Statistical Analysis of Corpora
The chapter then runs through some basic statistics that can be run on corpora using nltk’s Conditional Frequency Distribution methods:
Example | Description |
---|---|
cfdist = ConditionalFreqDist(pairs) | create a conditional frequency distribution from a list of pairs |
cfdist.conditions() | the conditions |
cfdist[condition] | the frequency distribution for this condition |
cfdist[condition][sample] | frequency for the given sample for this condition |
cfdist.tabulate() | tabulate the conditional frequency distribution |
cfdist.tabulate(samples, conditions) | tabulation limited to the specified samples and conditions |
cfdist.plot() | graphical plot of the conditional frequency distribution |
cfdist.plot(samples, conditions) | graphical plot limited to the specified samples and conditions |
cfdist1 < cfdist2 | test if samples in cfdist1 occur less frequently than in cfdist2 |
Lexical Resources
The chapter concludes by introducing different types of lexical resources available:
A lexicon, or lexical resource, is a collection of words and/or phrases along with associated information such as part of speech and sense definitions. Lexical resources are secondary to texts, and are usually created and enriched with the help of texts.
A lexical entry consists of a headword (also known as a lemma) along with additional information such as the part of speech and the sense definition. Two distinct words having the same spelling are called homonyms.
Wordlists
The simplest lexical resources are just lists of words, for example lists of common words, or lists of stop words.

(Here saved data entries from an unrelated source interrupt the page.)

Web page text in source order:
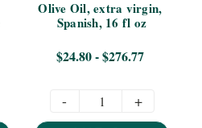
Olive Oil, extra virgin,
Spanish, 16 fl oz
$24.80 - $276.77
- +
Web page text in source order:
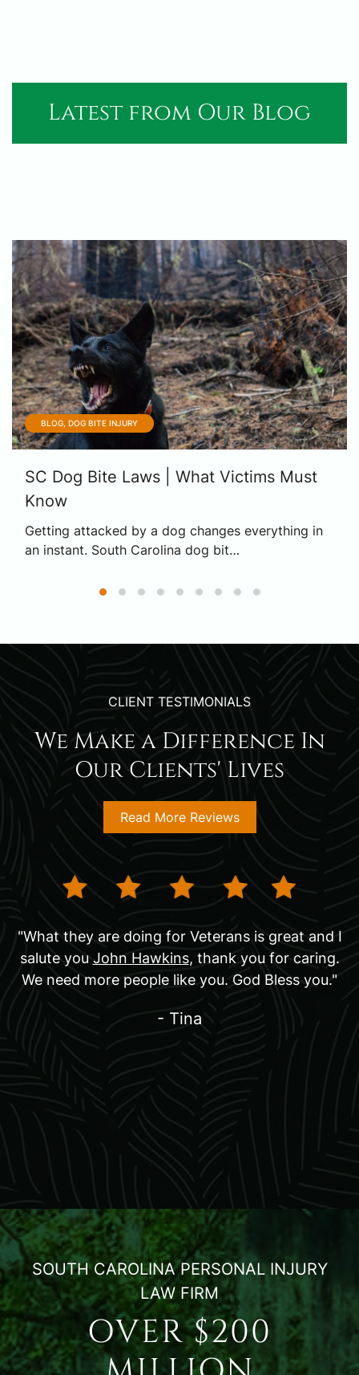
Latest from Our Blog
BLOG, DOG BITE INJURY
SC Dog Bite Laws | What Victims Must
Know
Getting attacked by a dog changes everything in
an instant. South Carolina dog bit…
CLIENT TESTIMONIALS
We Make a Difference In
Our Clients' Lives
Read More Reviews
"What they are doing for Veterans is great and I
salute you John Hawkins, thank you for caring.
We need more people like you. God Bless you."
- Tina
SOUTH CAROLINA PERSONAL INJURY
LAW FIRM
OVER $200
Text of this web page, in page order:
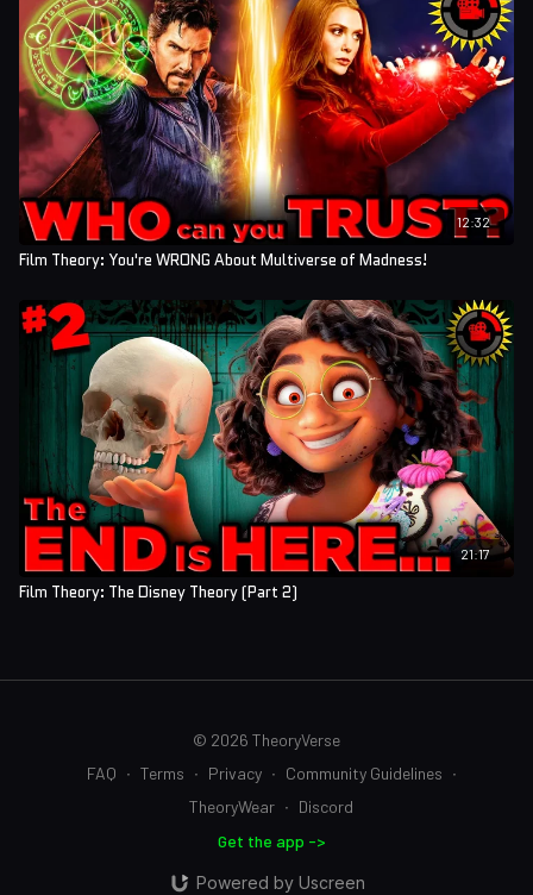
12:32
Film Theory: You're WRONG About Multiverse of Madness!
21:17
Film Theory: The Disney Theory (Part 2)
© 2026 TheoryVerse
FAQ ∙ Terms ∙ Privacy ∙ Community Guidelines ∙
TheoryWear ∙ Discord
Get the app ->
Powered by Uscreen

For example, we can easily identify unusual words in a corpus by checking against the nltk Words resource, which is the /usr/share/dict/words
file from Unix, or see the proportion of ‘signal’ to ‘noise’ by checking against the stopword list.
def unusual_words(text):
text_vocab = set(w.lower() for w in text if w.isalpha())
english_vocab = set(w.lower() for w in nltk.corpus.words.words())

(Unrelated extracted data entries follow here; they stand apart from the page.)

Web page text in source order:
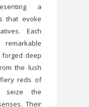
a
that evoke
Each
forged deep
the lush
reds of
seize the
Their

unusual = text_vocab - english_vocab
return sorted(unusual)
def content_fraction(text):
stopwords = nltk.corpus.stopwords.words('english')
content = [w for w in text if w.lower() not in stopwords]
return len(content) / len(text)
NLTK also provides a list of first names by gender:
names = nltk.corpus.names
names.fileids() # ['female.txt', 'male.txt']
male_names = names.words('male.txt')
female_names = names.words('female.txt')
Tabular Lexicons
A more sophisticated lexical resource would include a word plus some properties of the word in each row. EG NLTK includes the CMU pronouncing dictionary for US english at nltk.corpus.cmudict
. See the chapter for some examples.
NLTK also includes a comparative wordlist with common words across languages, called the swadesh wordlist, around 200 words total.
from nltk.corpus import swadesh
fr2en = swadesh.entries(['fr', 'en'])
translate = dict(fr2en)
translate['chien'] # 'dog'
More complex lexicons: Toolbox and Wordnet
Perhaps the single most popular tool used by linguists for managing data is Toolbox, previously known as Shoebox since it replaces the field linguist’s traditional shoebox full of file cards. Toolbox is freely downloadable from http://www.sil.org/computing/toolbox/ and available in the nltk.corpus
module.
A Toolbox file consists of a collection of entries, where each entry is made up of one or more fields. Most fields are optional or repeatable, which means that this kind of lexical resource cannot be treated as a table or spreadsheet. The loose structure means XML is a useful processing approach.
Wordnet is also available in the nltk.corpus
module. It is covered elsewhere in the module so not noted here, see the chapter for some examples of use.